Переход от механистическо-метафизических представлений о действительности к системно-структурному наметился в естественных и гуманитарных науках в середине XIX– начале XX в. Идея структурности реализовалась в философии (К. Маркс), химии (A.M. Бутлеров, Д.И. Менделеев), физике (Н. Бор, Э. Резерфорд), языкознании (А.А. Потебня, И.А. Бодуэн де Куртенэ, Ф.Ф. Фортунатов, Ф. де Соссюр).

Принцип структурности в науке обусловлен сложным, системным характером самого исследуемого объекта в предельно широком смысле – окружающей действительности, включая самого человека. «…Вся природа, – писал Ф. Энгельс, – простирается перед нами как некоторая система связей и процессов» [Маркс, Энгельс 20: 513].

Освоение идеи системности широким кругом наук, результативность системно-структурного подхода к изучению разнообразных естественных и социальных объектов привели к возникновению в 30-е гг. XX столетия общей теории систем. В общей теории систем более или менее общепринятым является представление о том, что система – это целое, образованное согласованием, взаимоподчинением составляющих его частей. Система отличается от простой механической совокупности прежде всего своим диалектическим свойством: количественные изменения единиц и отношений обязательно ведут к качественным сдвигам в системе.

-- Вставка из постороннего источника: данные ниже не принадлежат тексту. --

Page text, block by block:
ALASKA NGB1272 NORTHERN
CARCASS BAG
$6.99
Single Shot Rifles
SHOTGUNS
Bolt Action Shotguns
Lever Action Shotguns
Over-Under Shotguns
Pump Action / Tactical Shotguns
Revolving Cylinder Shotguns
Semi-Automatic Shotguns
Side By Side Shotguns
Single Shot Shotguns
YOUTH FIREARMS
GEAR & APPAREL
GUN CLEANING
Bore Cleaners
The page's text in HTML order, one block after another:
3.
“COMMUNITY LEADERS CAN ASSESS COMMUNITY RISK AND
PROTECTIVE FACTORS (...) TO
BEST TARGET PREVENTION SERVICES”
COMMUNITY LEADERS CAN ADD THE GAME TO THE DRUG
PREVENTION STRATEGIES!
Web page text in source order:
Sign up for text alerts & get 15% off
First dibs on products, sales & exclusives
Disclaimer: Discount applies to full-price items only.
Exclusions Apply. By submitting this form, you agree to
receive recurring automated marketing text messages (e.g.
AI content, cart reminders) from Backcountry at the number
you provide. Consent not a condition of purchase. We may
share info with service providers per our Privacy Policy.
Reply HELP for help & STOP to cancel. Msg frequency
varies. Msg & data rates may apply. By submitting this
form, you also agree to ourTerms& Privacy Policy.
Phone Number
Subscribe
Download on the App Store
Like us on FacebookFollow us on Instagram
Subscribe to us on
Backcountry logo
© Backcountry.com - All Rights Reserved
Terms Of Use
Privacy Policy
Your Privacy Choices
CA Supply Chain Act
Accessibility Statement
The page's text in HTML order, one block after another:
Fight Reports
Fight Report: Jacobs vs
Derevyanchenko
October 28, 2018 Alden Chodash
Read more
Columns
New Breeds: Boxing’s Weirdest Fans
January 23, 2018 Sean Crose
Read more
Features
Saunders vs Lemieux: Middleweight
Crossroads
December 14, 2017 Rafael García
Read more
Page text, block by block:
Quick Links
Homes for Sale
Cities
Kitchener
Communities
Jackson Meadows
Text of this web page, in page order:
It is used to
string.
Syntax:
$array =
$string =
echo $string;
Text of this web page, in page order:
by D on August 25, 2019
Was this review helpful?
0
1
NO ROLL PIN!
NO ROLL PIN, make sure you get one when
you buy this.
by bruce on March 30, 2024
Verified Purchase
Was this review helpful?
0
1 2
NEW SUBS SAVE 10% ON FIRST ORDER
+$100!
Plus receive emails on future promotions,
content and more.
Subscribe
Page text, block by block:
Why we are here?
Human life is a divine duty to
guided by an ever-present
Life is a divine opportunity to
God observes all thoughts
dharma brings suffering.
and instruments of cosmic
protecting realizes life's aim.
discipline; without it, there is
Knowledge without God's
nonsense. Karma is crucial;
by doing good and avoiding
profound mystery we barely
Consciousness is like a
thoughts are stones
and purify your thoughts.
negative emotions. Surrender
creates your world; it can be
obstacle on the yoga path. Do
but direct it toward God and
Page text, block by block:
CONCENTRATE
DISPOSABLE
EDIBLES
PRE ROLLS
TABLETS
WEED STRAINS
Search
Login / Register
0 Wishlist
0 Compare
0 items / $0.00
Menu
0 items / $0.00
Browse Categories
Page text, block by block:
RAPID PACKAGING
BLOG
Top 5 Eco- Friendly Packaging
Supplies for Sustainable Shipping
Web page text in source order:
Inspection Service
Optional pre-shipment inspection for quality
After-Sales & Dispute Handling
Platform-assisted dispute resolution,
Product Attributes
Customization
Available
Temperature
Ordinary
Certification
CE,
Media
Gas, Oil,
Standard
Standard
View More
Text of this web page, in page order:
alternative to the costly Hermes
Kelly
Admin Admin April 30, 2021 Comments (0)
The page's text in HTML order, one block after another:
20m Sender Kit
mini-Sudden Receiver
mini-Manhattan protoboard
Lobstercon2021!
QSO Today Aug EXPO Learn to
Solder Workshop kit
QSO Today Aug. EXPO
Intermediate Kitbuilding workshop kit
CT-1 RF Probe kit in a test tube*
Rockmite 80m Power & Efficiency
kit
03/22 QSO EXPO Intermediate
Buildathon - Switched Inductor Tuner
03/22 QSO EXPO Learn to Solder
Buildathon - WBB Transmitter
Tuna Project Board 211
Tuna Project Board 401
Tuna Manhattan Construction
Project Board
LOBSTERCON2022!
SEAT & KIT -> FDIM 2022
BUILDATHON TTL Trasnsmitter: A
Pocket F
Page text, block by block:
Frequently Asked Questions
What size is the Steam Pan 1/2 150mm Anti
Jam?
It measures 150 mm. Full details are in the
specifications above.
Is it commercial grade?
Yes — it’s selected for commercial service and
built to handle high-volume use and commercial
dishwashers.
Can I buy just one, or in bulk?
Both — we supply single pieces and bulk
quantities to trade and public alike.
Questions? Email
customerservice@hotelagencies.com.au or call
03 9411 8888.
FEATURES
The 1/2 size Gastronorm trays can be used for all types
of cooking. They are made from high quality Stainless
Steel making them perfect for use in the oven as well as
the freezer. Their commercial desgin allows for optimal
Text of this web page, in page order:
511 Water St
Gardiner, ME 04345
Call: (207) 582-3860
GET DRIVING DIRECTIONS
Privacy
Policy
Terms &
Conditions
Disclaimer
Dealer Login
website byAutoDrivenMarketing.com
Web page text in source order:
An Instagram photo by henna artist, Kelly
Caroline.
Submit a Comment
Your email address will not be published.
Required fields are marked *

Все многообразные системы сводятся в два класса – материальные и идеальные. В первых системах объекты материальны и находятся в определенных отношениях. Примером может служить любой живой организм. Материальные системы, в свою очередь, делятся на первичные, в которых элементы значимы сами по себе и не зависят от индивидуального или общественного сознания людей, и вторичные, элементы которых значимы в силу приписанных им свойств и возникают благодаря деятельности людей (например, язык). В идеальных системах элементами служат абстрактные объекты (понятия, идеи), связанные определенными отношениями, например система взглядов учёного [Солнцев 1971].